India fingers Mumbai 'mastermind'
The Wall Street Journa l has learned that the Indian government believes the leader of the terrorist group Lashkar-e-Taiba is the man behind the Mumbai massacre:
Just two days before hitting the city, the group of 10 terrorists who ravaged India's financial capital communicated with Yusuf Muzammil and four other Lashkar leaders via a satellite phone that they left behind on a fishing trawler they hijacked to get to Mumbai, a senior Mumbai police official told The Wall Street Journal. The entire group also underwent rigorous training in a Lashkar-e-Taiba camp in Pakistani-controlled Kashmir, the official said.

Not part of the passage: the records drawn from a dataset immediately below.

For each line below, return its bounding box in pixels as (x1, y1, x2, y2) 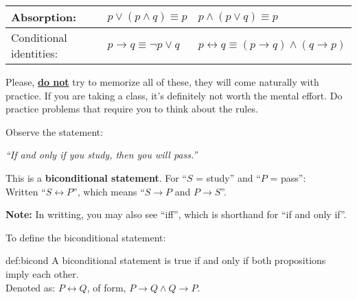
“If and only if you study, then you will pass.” (5, 147, 198, 162)
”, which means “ (73, 184, 145, 198)
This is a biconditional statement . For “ (5, 170, 187, 184)
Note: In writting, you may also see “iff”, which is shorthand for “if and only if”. (5, 207, 347, 222)
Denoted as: (5, 280, 56, 294)
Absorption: (11, 9, 77, 25)
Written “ (5, 184, 46, 198)
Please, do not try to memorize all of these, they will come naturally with (5, 75, 319, 88)
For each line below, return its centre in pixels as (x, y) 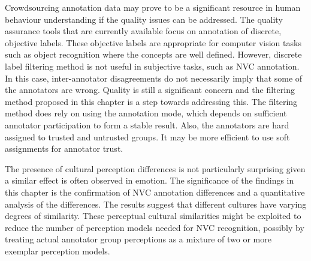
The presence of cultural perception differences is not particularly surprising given (155, 168)
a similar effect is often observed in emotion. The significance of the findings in (150, 180)
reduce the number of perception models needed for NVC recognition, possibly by (155, 227)
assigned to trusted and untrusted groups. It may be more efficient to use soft (147, 136)
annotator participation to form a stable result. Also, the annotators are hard (147, 124)
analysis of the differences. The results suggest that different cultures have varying (156, 204)
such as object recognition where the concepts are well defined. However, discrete (153, 54)
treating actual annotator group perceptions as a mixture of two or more (138, 239)
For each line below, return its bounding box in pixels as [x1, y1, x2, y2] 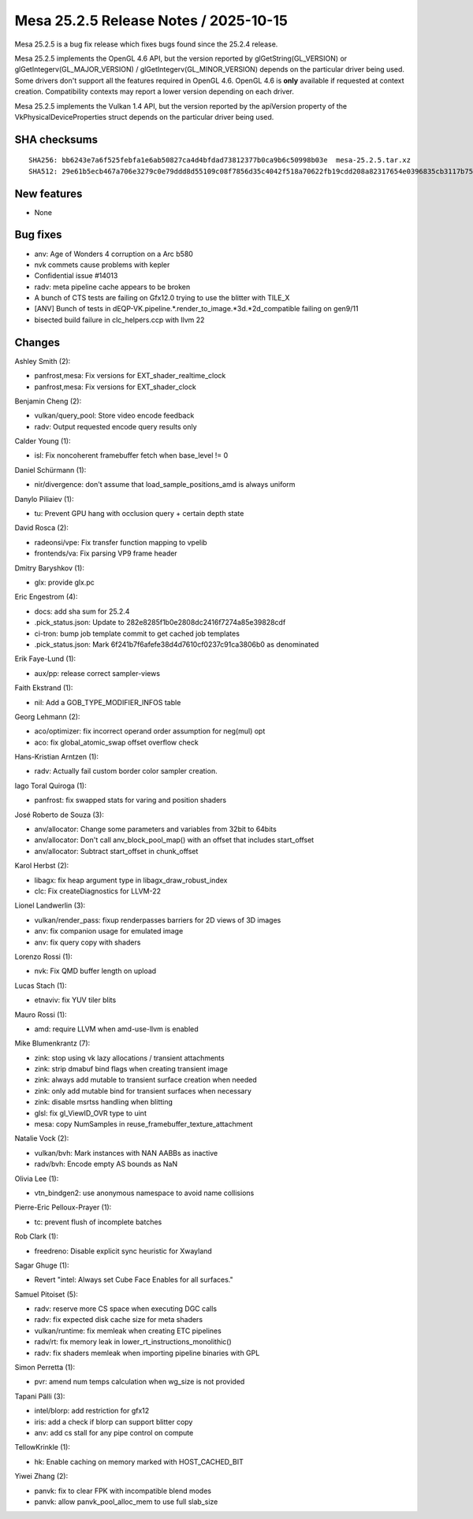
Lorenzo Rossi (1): [14, 952, 73, 961]
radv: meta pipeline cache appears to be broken [34, 282, 191, 292]
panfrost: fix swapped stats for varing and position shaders [34, 796, 227, 805]
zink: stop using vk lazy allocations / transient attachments [34, 1053, 225, 1063]
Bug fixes [14, 228, 62, 242]
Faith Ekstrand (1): [14, 683, 73, 693]
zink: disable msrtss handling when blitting [34, 1097, 173, 1107]
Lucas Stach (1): [14, 981, 67, 990]
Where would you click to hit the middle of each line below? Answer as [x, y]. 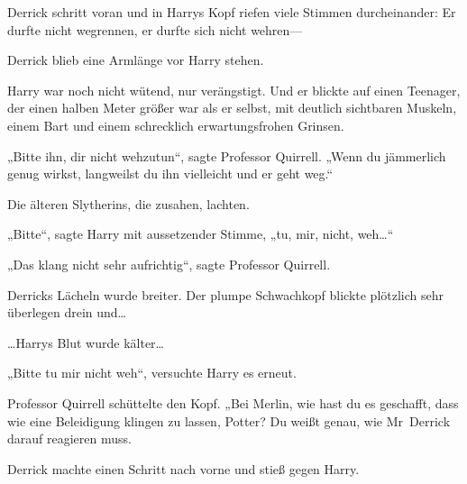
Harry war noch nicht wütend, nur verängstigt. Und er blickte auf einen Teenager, [234, 90]
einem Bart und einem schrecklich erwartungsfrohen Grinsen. [176, 125]
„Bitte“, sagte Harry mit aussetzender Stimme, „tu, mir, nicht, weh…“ [201, 234]
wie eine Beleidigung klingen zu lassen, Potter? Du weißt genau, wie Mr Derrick [229, 420]
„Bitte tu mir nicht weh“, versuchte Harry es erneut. [152, 373]
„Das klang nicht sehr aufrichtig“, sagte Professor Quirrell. [169, 264]
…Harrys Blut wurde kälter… [86, 342]
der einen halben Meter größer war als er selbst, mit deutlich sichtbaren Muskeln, [232, 108]
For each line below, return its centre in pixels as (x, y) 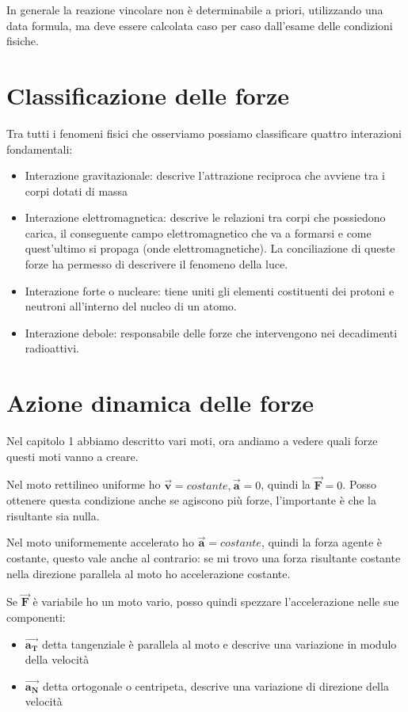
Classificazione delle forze (148, 95)
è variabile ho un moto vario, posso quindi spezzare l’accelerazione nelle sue (216, 602)
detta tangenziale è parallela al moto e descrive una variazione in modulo (219, 643)
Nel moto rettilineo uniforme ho (84, 484)
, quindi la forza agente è (321, 542)
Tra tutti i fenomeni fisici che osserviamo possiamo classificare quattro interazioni (204, 133)
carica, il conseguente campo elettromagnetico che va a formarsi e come (198, 232)
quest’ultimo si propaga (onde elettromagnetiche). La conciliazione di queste (210, 248)
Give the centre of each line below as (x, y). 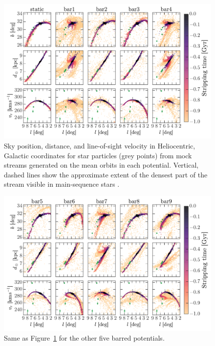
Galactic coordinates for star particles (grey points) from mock (98, 155)
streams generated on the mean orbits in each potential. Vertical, (101, 165)
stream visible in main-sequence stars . (62, 184)
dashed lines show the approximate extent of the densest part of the (106, 174)
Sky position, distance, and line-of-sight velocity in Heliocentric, (100, 145)
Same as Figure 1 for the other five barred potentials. (84, 337)
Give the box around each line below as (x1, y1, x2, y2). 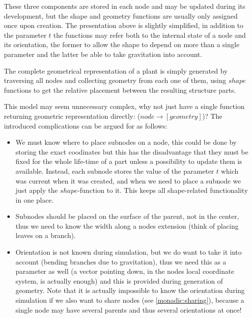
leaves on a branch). (15, 230, 76, 240)
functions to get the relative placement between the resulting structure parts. (4, 84, 236, 95)
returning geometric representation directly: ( (4, 110, 140, 121)
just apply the (15, 185, 58, 195)
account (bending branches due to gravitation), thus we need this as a (15, 256, 226, 266)
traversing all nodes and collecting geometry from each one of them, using (4, 75, 226, 85)
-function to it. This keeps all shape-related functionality (77, 185, 248, 195)
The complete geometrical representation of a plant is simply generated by (4, 65, 228, 76)

Mr. Muzammil had earlier been in touch with an Indian Muslim extremist who scoped out Mumbai locations for possible attack before he was arrested early this year, said another senior Indian police official. The Indian man, Faheem Ahmed Ansari, had in his possession layouts drawn up for the Taj Mahal Palace & Tower hotel and Mumbai's main railway station, both prime targets of last week's attack, the police official said.
Mr. Ansari, who also made sketches and maps of locations in southern Mumbai that weren't attacked, had met Mr. Muzammil and trained at the same Lashkar camp as the terrorists in last week's attack, an official said.
US intelligence isn't quite as sure that Muzammil is behind the plot but they say he is "definitely on the radar."
It turns out that US intelligence also warned India of an attack by sea back in September. And Indian authorities arrested two men belonging to the Lashkar group in 2007 who confessed they had taken the same route to Mumbai as the terrorists who struck last week.
This is very bad for Indian authorities because a specific warning had actually gone out to hotels as a result of the bombing of the Marriott last month in Islamabad.
It is also very bad for the Pakistani government who outlawed the Lashkar group in 2002 but have done precious little to curtail their activities. The Indian government wants Pakistan to capture Muzammil and his compatriots and hand them over to India. Easier said than done.
Looking at what is going on in Pakistan, one is forced to conclude that the government is either unable or unwilling to take on the task of ridding their country of extremists who threaten other nations. It won't take more than one or two more Mumbai-type attacks before the world overcomes its reluctance to intervene in the affairs of another sovereign country and is forced to act.